Distribution: Known in northern China and northwest China.

Materials examined: China, Shanxi Province, Ningwu County, Guancen Mountain, Qiuqiangou Village, alt. 2100m, on soil under L. principis-rupprechtii Mayr, 25 August 2017, X.Y. Yan, YXY170836 (BJTC FM168); ibid., X.Y. Yan, YXY170837 (BJTC FM169); ibid., X.Y. Yan, YXY170838 (BJTC FM170). China, Shanxi Province, Jiaocheng County, Guandi Mountain, Pangquangou Nature Reserve, alt. 2000m, 6 September 2017, J.Z. Cao, CAO170829 (BJTC FM236); ibid., J.Z. Cao, CAO170836 (BJTC FM243). China, Xinjiang Autonomous Region, Jimusa’er, alt. 1700m, 1 August 2003, W.Y. Zhuang & Y. Nong, 4655 (HMAS 83573).
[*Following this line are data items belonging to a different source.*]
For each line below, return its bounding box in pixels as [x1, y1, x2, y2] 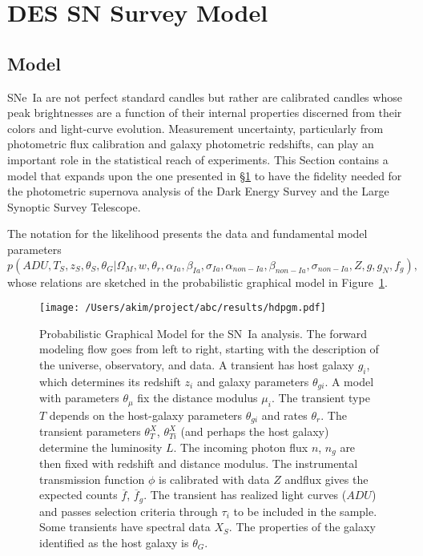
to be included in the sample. [233, 502, 377, 519]
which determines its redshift [39, 373, 181, 389]
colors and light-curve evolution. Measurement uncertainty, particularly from [7, 119, 384, 136]
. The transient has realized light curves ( [143, 486, 347, 503]
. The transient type [271, 389, 370, 406]
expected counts [39, 486, 118, 503]
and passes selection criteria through [39, 502, 218, 519]
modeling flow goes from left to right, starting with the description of [39, 340, 379, 357]
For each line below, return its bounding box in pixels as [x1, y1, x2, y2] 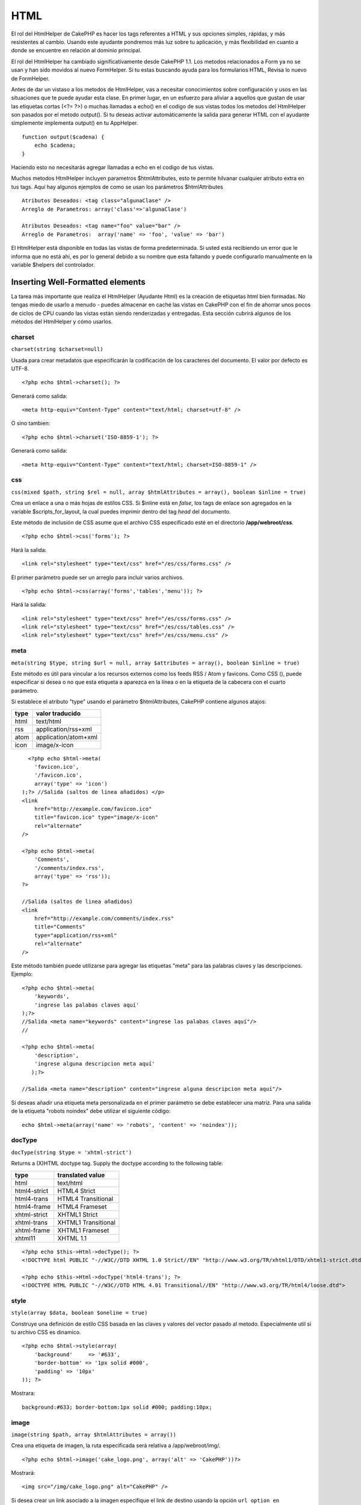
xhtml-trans [14, 1218, 48, 1226]
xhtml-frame [14, 1226, 51, 1234]
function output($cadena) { [22, 133, 105, 140]
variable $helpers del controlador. [11, 261, 95, 268]
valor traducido [35, 709, 81, 718]
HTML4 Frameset [57, 1202, 107, 1211]
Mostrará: [11, 1469, 35, 1477]
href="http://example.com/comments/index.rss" [34, 915, 174, 922]
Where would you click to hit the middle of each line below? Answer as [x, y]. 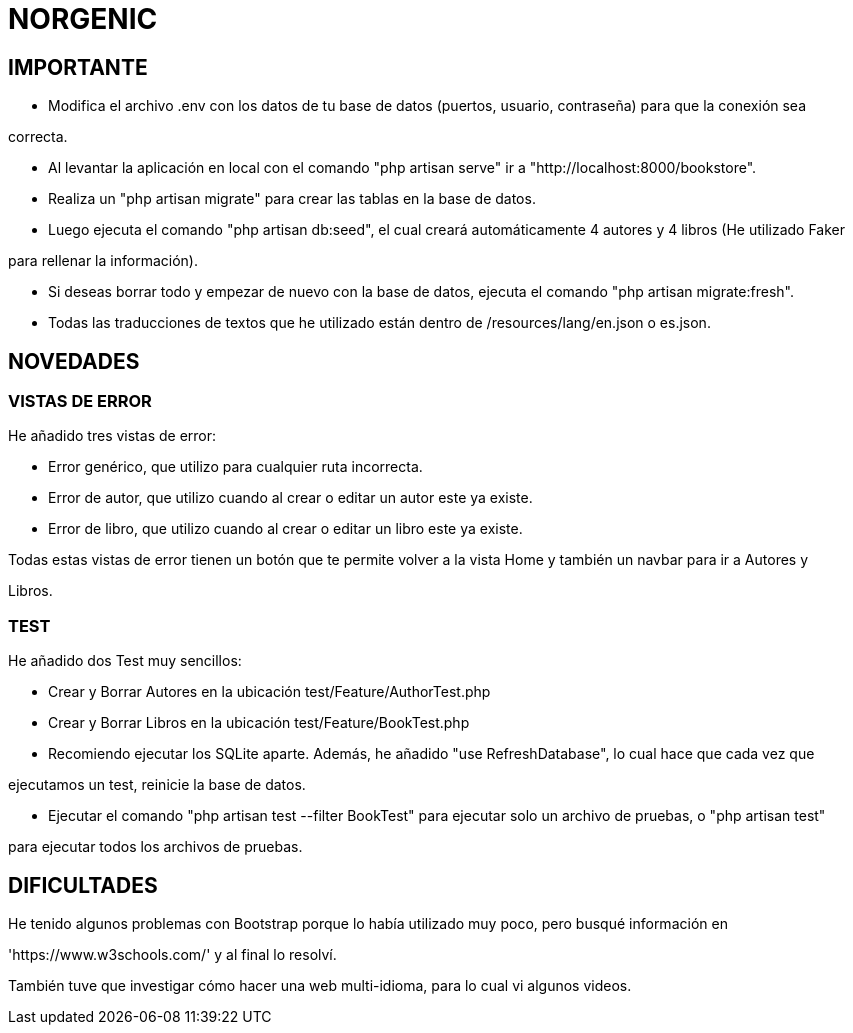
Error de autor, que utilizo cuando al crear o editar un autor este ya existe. [290, 498]
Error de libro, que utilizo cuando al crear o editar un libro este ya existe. [285, 529]
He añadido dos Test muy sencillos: [125, 661]
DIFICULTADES [83, 885]
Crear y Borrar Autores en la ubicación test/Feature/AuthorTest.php [269, 692]
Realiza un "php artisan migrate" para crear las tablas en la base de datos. [292, 199]
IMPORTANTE [78, 67]
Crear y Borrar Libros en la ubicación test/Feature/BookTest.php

Notes: The occurrence of O. nannfeldtii in China is first confirmed based on molecular and morphological evidence. Otidea nannfeldtii is originally described in Europe, and also reported from North America [4]. Before this study, there are no DNA data that support the existence of this species in China.

4. Discussion

Temperate China is surely rich in Otidea species. Nine species are added to this genus by this study. A total of 31 species is thus recorded in this huge country currently. Of these species, 27 species are supported by morphological and molecular data, but four species (O. cochleata (L.) Fuckel, O. purpurea (M. Zang) Korf & W.Y. Zhuang, O. smithii, O. tianshuiensis J.Z. Cao, L. Fan & B. Liu) still lack DNA evidence. Compared to the records from the continents of Europe (c. 32 accepted species) and North America (c. 14 accepted species), more studies of this large and widely distributed temperate fungal group in China are needed. From the present point of view, the Otidea species is widely distributed in the southwest and northern regions of China. Four species, O. alutacea, O. bufonia, O. mirablilis, and O. onotica, are widely distributed and are often encountered in the wild. So far, almost no Otidea species have been reported from south-central China and east China, which also have abundant forest resources, so it is necessary to investigate fungal resources in these regions in the future.